Passive investing and active investing are both widely used in the TradersHome Broker market for their specific benefits and disadvantages. Being familiar with such things will definitely help you succeed in investing. Read on!
Passive investing means you’re investing for the long haul. Such kind of investors limits the amount of buying and selling within their TradersHome Review portfolios, making this a very cost-efficient way of investing your money.
The technique requires a buy-and-hold mentality, and that means trying to resist the temptation to react or anticipate the stock market’s next moves.
Perhaps the best example of the passive approach is to buy an index fund that follows one of the major indices like the Dow or the S&P 500.
Whenever these indices switch up their holdings, which is by selling the stock that’s leaving and buying the stock that’s becoming part of the index.
When you own tiny pieces of thousands of stocks, you may earn simply by participating in the upward direction of corporate profits over time via the overall stock market.

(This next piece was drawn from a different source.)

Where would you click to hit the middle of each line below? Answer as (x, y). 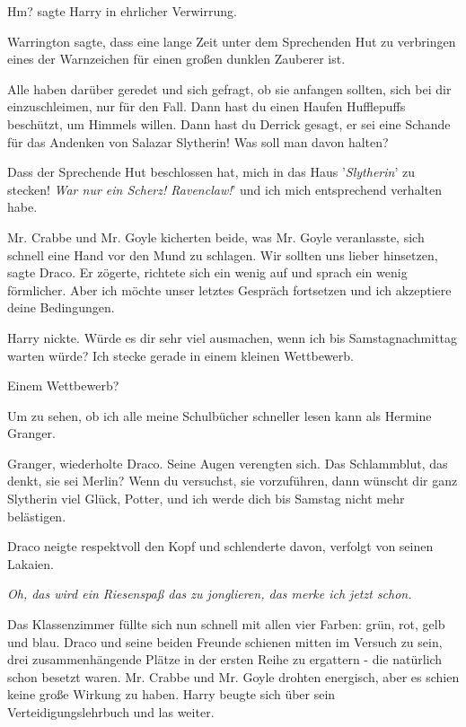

Successful passive investors keep their eye on the prize and ignore short-term setbacks and even steep downturns.
As the name suggests, active investing take a more hands-on approach and requires a person to assume the job of a portfolio manager. The goal of active money management is to beat the stock market’s average returns and take full advantage of short-term price fluctuations.
It involves a much deeper analysis and the expertise to know when to turn into or out of a particular stock, bond, or any other asset. A portfolio manager usually oversees a team of analysts who look at qualitative and quantitative factor.
Active investing requires confidence that whoever’s investing the portfolio will know exactly the right time to buy or sell. Successful active investment management pushes you to be right more often than wrong.
Strengths and Weaknesses
The key benefits of passive investing include:
- Ultra-low fees – there’s nobody choosing stocks, so oversight is much cheaper. Passive funds merely follow the index they use as their benchmark.
- Transparency – it’s always obvious and clear which assets are included in the funds.
- Tax efficiency – their buy-and-hold strategy doesn’t usually result in a massive capital gains tax for the year.
Meanwhile, weaknesses would include:
- Limitations – passive funds are limited to a specific index or predetermined set of investments with little to no variance. You are locked into those holdings regardless of what happens in the market.
- Small returns – passive funds will pretty much never beat the market, even during downtimes. It’s hard to imagine passive funds posting the big returns that active managers crave unless the market climbs stellar heights.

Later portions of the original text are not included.